In this interview, Latency is solved by NOSQL.. thats a generic answer, is nt it? and listed attributes of general expected.. regional seggregraton.. thats it?
@@alahad4723 Exactly. Insert new records in the analytics tables as needed in batches or even mico-batches. And remember that if the information in an analytics table is being used to facilitate transaction processes, then it's no longer an analytics table
I agree and I did not use the operational table twice. Idea is to solve latency use case using No-SQL and the last denormalized table for analytics. Next time, we will use a Drawing/charting tool so it's more clear. -- Jitesh
@@jiteshsoni3030 Don't mean to pick on you, Jitesh, but this video was wrong on so many levels that I found myself cringing. You're sharding on the initials of a city without any consideration of data distribution or even of dealing with cities with the same name in multiple states (almost every state has a "Springfield"). What if 80% of your trips happen in LA, NYC, and SF? Isn't your sharding going to be worthless? How do you tell the difference between Springfield, OH and Springfield, MO? What if you want to aggregate by State or by country? With no joins, your single table is going to get awfully wide. There were many such issues here, so I won't go through all of them - but I'll say that you're not wrong in answering like this. Despite the poorly designed solution, the interviewer is going to nod in agreement -- and you'll get the job. People like me will get washed out because the interviewer has nothing more than a rudimentary understanding of how indexing works and likely got into the organization to begin with by cramming videos on NoSQL and sharding as opposed to having actual experience in data engineering. This is the first video like this I've seen on DE, and frankly, I'm appalled.

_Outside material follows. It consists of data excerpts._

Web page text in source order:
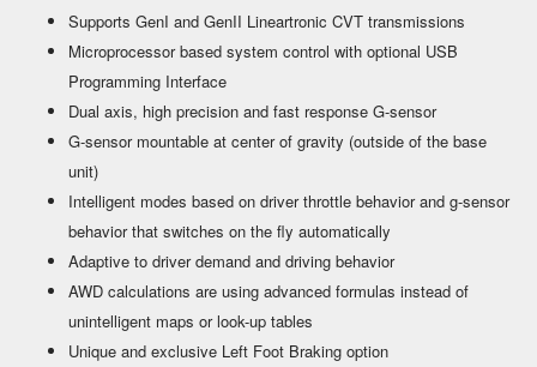
Supports GenI and GenII Lineartronic CVT transmissions
Microprocessor based system control with optional USB
Programming Interface
Dual axis, high precision and fast response G-sensor
G-sensor mountable at center of gravity (outside of the base
unit)
Intelligent modes based on driver throttle behavior and g-sensor
behavior that switches on the fly automatically
Adaptive to driver demand and driving behavior
AWD calculations are using advanced formulas instead of
unintelligent maps or look-up tables
Unique and exclusive Left Foot Braking option
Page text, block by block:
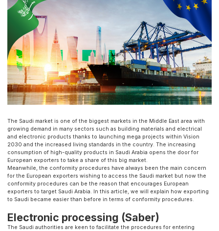
The Saudi market is one of the biggest markets in the Middle East area with
growing demand in many sectors such as building materials and electrical
and electronic products thanks to launching mega projects within Vision
2030 and the increased living standards in the country. The increasing
consumption of high-quality products in Saudi Arabia opens the door for
European exporters to take a share of this big market.
Meanwhile, the conformity procedures have always been the main concern
for the European exporters wishing to access the Saudi market but now the
conformity procedures can be the reason that encourages European
exporters to target Saudi Arabia. In this article, we will explain how exporting
to Saudi became easier than before in terms of conformity procedures.
Electronic processing (Saber)
The Saudi authorities are keen to facilitate the procedures for entering
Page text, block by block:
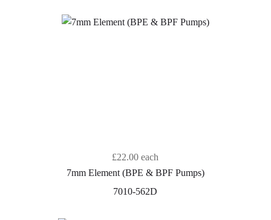
£22.00 each
7mm Element (BPE & BPF Pumps)
7010-562D
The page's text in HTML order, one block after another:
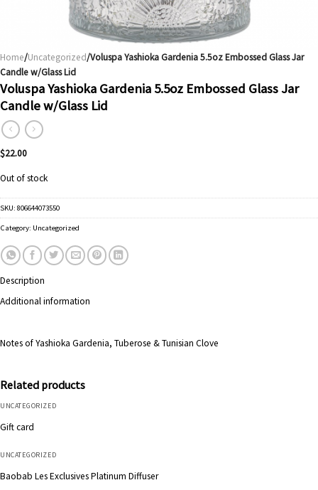
Home/Uncategorized/Voluspa Yashioka Gardenia 5.5oz Embossed Glass Jar
Candle w/Glass Lid
Voluspa Yashioka Gardenia 5.5oz Embossed Glass Jar
Candle w/Glass Lid
$22.00
Out of stock
SKU: 806644073550
Category: Uncategorized
Description
Additional information
Notes of Yashioka Gardenia, Tuberose & Tunisian Clove
Related products
UNCATEGORIZED
Gift card
UNCATEGORIZED
Baobab Les Exclusives Platinum Diffuser
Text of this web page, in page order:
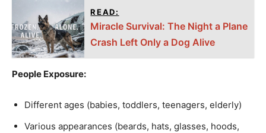
READ:
Miracle Survival: The Night a Plane
Crash Left Only a Dog Alive
People Exposure:
Different ages (babies, toddlers, teenagers, elderly)
Various appearances (beards, hats, glasses, hoods,
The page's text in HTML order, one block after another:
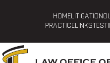
HOMELITIGATION
PRACTICELINKS
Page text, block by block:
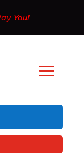
You!
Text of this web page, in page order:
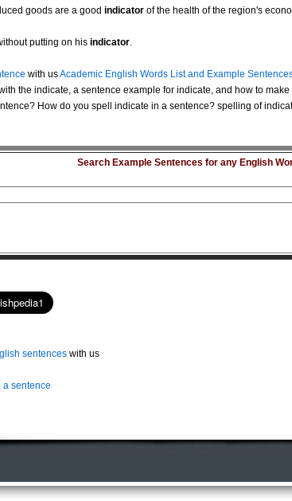
goods are a good indicator of the health of the region's
putting on his indicator.
with usAcademic English Words List and Example
the indicate, a sentence example for indicate, and how to
How do you spell indicate in a sentence? spelling of
Search Example Sentences for any English
sentences with us
a sentence
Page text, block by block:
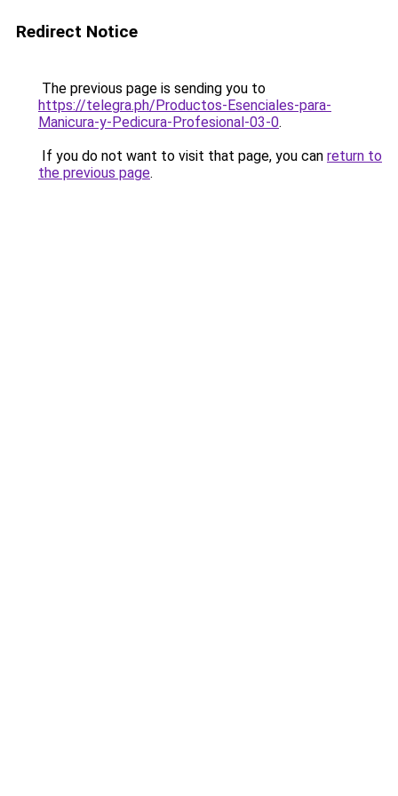
Redirect Notice
The previous page is sending you to
https://telegra.ph/Productos-Esenciales-para-
Manicura-y-Pedicura-Profesional-03-0.
If you do not want to visit that page, you can return to
the previous page.
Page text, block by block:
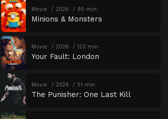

This is pretty bad. They spent more time talking about partitioning than planning a scheme that would contain the basic trip info... for who, by who, when start, where start, when end, where end, ... You recommend nosql then gonna suggest a table storing minute by minute driver position. You guys should have given this more thought and did a practice run and pre-planned the scheme first and faked the interview being live/off the cuff. This was disjointed and too many "what the hell are you thinking moments"
The Transactional Table is NoSQL, but The Analytical is SQL. There would be an ETL process to move from the Transactional Table to the Analytical Table.
If you enjoyed discussing this question with us, explore more on our website!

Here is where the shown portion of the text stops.